# Recipe For Rum And Port



## Doug Bowley (13/7/10)

Hi All
I'm looking for a recipe to make rum - port.
I've got a 20 lt oak barrell to mature the recipe in and I've got a good supply of rum.
All I need now is a recipe and do I use tawny port or just port.


----------



## brewmasterz (13/7/10)

saber said:


> Hi All
> I'm looking for a recipe to make rum - port.
> I've got a 20 lt oak barrell to mature the recipe in and I've got a good supply of rum.
> All I need now is a recipe and do I use tawny port or just port.




Tawny - The longer it ages the better. Someone once told me the best port you can age in a barrell is; ** Get the cheapest bottle of Tawny and combine it with half a bottle of Chivas Regal - leave in Barrell for 6 - 12 months - Perfect!


----------



## Fents (13/7/10)

love a good port - sorry cant help you on the making side (especially rum if it involves distilling - illegal here) but heres an option..

me and two mates just scored a 100Litre barell off a mates dad who gets barrell's filled every year. we just took it to a winery the guy there was very helpfull and even offerd to break the barell in for us with some of his port. basically he fills the barrell for us (around the $600-$800 mark, after it's broken in) we take it home and age it. Then when its ready, every year we will take 1/3rd of the barrell and divvy it up btwn the three of us and replace the 1/3rd we took with another 1/3rd of current year port.

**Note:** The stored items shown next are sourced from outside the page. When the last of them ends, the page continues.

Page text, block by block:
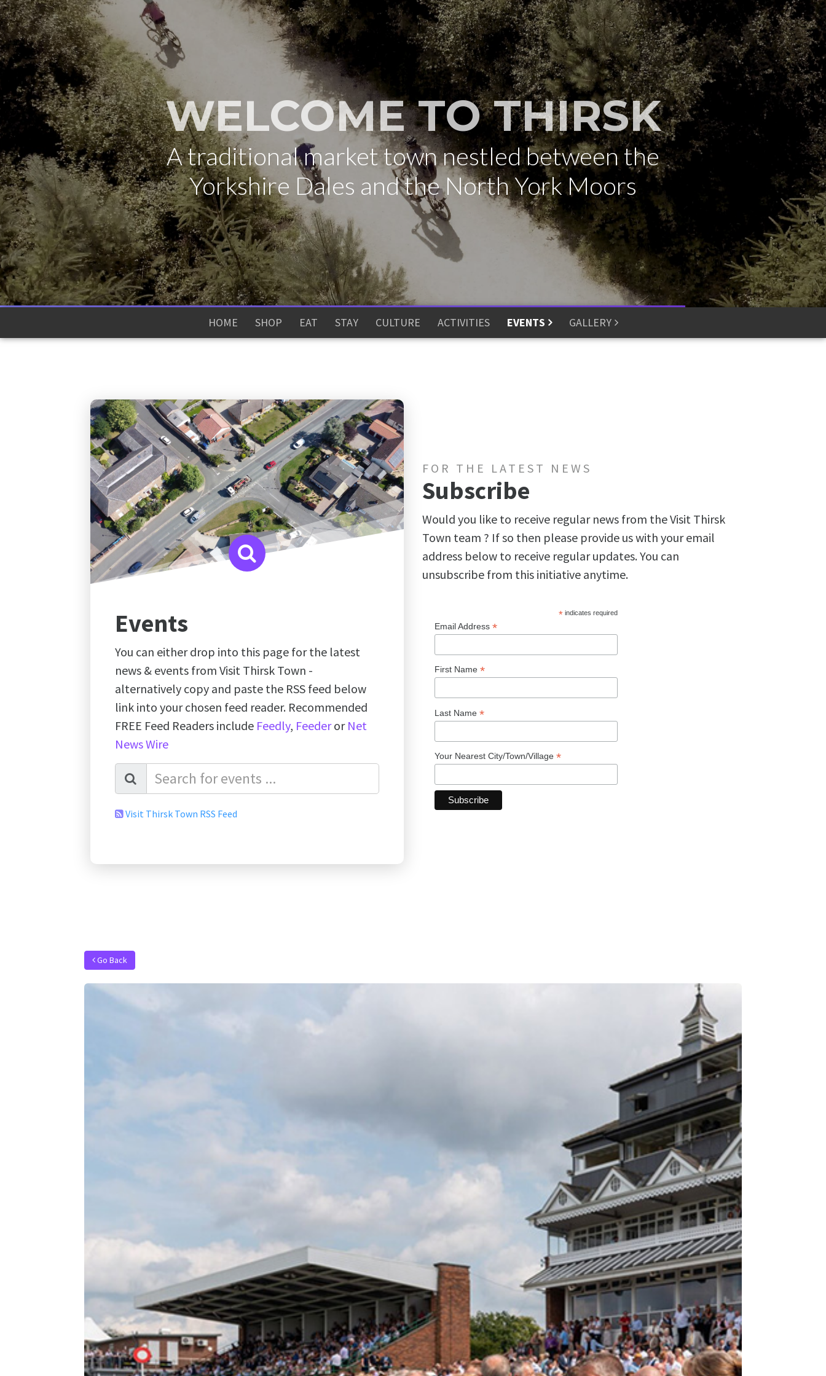
WELCOME TO THIRSK
A traditional market town nestled between the
Yorkshire Dales and the North York Moors
HOME SHOP EAT STAY CULTURE ACTIVITIES EVENTS GALLERY
Events
You can either drop into this page for the latest
news & events from Visit Thirsk Town -
alternatively copy and paste the RSS feed below
link into your chosen feed reader. Recommended
FREE Feed Readers include Feedly, Feederor Net
News Wire
Visit Thirsk Town RSS Feed
FOR THE LATEST NEWS
Subscribe
Would you like to receive regular news from the Visit Thirsk
Town team ? If so then please provide us with your email
address below to receive regular updates. You can
unsubscribe from this initiative anytime.
*indicates required
Email Address *
First Name *
Last Name *
Your Nearest City/Town/Village *
Go Back
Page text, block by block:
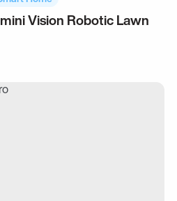
Vision Robotic Lawn
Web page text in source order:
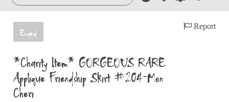
Ended
Report
*Charity Item* GORGEOUS RARE
Appliqué Friendship Skirt #204-Mon
Cheri
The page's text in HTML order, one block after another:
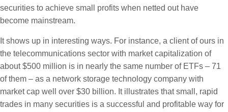
securities to achieve small profits when netted out have
become mainstream.
It shows up in interesting ways. For instance, a client of ours in
the telecommunications sector with market capitalization of
about $500 million is in nearly the same number of ETFs – 71
of them – as a network storage technology company with
market cap well over $30 billion. It illustrates that small, rapid
trades in many securities is a successful and profitable way for
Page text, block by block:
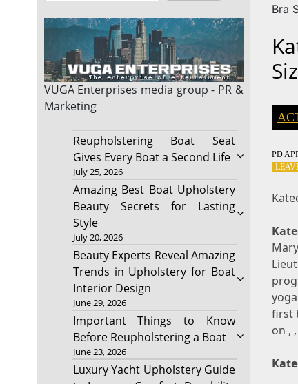
VUGA Enterprises media group - PR &
Marketing
Reupholstering Boat Seat
Gives Every Boat a Second Life
July 25, 2026
Amazing Best Boat Upholstery
Beauty Secrets for Lasting
Style
July 20, 2026
Beauty Experts Reveal Amazing
Trends in Upholstery for Boat
Interior Design
June 29, 2026
Important Things to Know
Before Reupholstering a Boat
June 23, 2026
Luxury Yacht Upholstery Guide
Bra
PD
first
on ,
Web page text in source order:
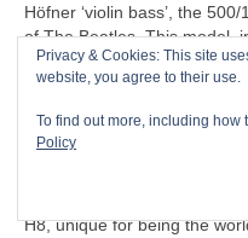
Höfner ‘violin bass’, the
of The Beatles. This model,
solid spruce top and
the ‘Beatle Bass’. Beyond
the company’s only other
Another oddity to mention
H8, unique for being the
Privacy & Cookies: This site
website, you agree to their use.
To find out more, including how
Policy
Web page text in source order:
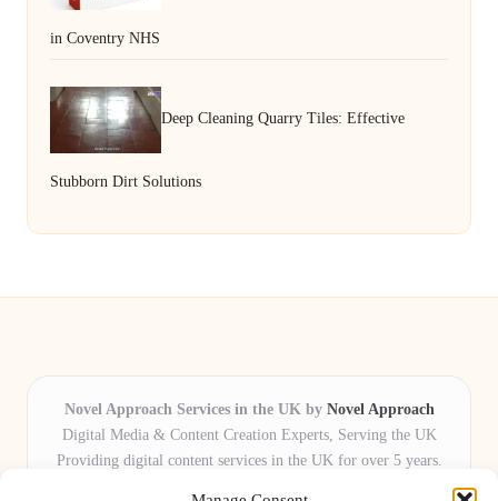
in Coventry NHS
Deep Cleaning Quarry Tiles: Effective
Stubborn Dirt Solutions
Novel Approach Services in the UK by Novel Approach
Digital Media & Content Creation Experts, Serving the UK
Providing digital content services in the UK for over 5 years.
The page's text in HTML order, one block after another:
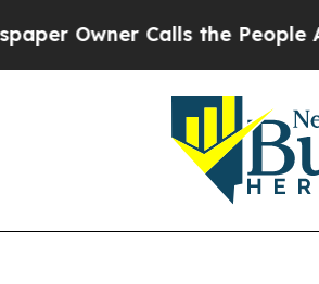
Owner Calls the People
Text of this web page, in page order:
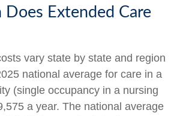
Does Extended Care
vary state by state and region
national average for care in a
(single occupancy in a nursing
a year. The national average
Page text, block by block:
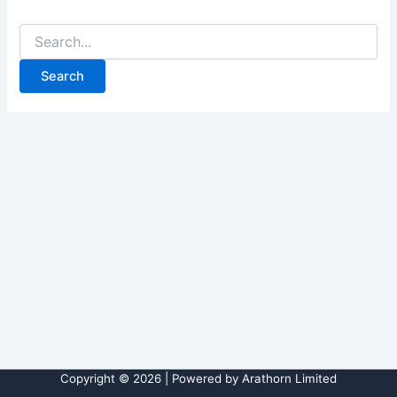
Copyright © 2026 | Powered by Arathorn Limited
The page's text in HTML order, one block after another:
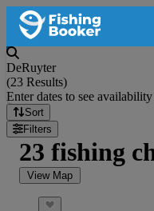
DeRuyter
(23 Results)
Enter dates to see
Sort
Filters
23 fishing
View Map
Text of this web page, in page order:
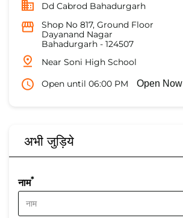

Pretty good investment, my mates dad has been doing this for near on 20yrs (possibly longer) and gets a shitload of good port each year, mind you he has probaly over 10 barrells btwn mates.


----------



## Doug Bowley (24/7/10)

I have the rum - so I'm not doing anything illegal in distilling - I have a 20 lt oak keg and I have some old tawny port. What I would like to know is at what ratio do I mix them and do I mature them together in the keg or mix them after I mature the port


----------



## Doug Bowley (19/8/10)

Fents said:


> love a good port - sorry cant help you on the making side (especially rum if it involves distilling - illegal here) but heres an option..
> 
> me and two mates just scored a 100Litre barell off a mates dad who gets barrell's filled every year. we just took it to a winery the guy there was very helpfull and even offerd to break the barell in for us with some of his port. basically he fills the barrell for us (around the $600-$800 mark, after it's broken in) we take it home and age it. Then when its ready, every year we will take 1/3rd of the barrell and divvy it up btwn the three of us and replace the 1/3rd we took with another 1/3rd of current year port.
> 
> Pretty good investment, my mates dad has been doing this for near on 20yrs (possibly longer) and gets a shitload of good port each year, mind you he has probaly over 10 barrells btwn mates.


----------



## Doug Bowley (19/8/10)

Do you rotate or mix the port once you top up the barrell or just let it sit till it is time to take out the next lot


----------



## JonnyAnchovy (19/8/10)

May I ask where you picked the keg up from?


----------



## barls (19/8/10)

hey saber, try the tawny from here.
Grant Burge Illaparra Fortified Wine Store
161 Murray Street
Tanunda, South Australia
ph: 61 (8) 8563 7575
this is were i get mine from. last time i think it was about 35 bucks for 5L and that was including postage to sydney.


----------



## Doug Bowley (4/9/10)

JonnyAnchovy said:


> May I ask where you picked the keg up from?


----------



## Doug Bowley (4/9/10)

Hi
I am geting the keg made at "Roll Out The Barrell Cooperage"
299 MacDonnell Rd
Clontarf QLD 4019

Phone/Fax (07) 3284 9490

Internet: www.rolloutthebarrel.com.au


----------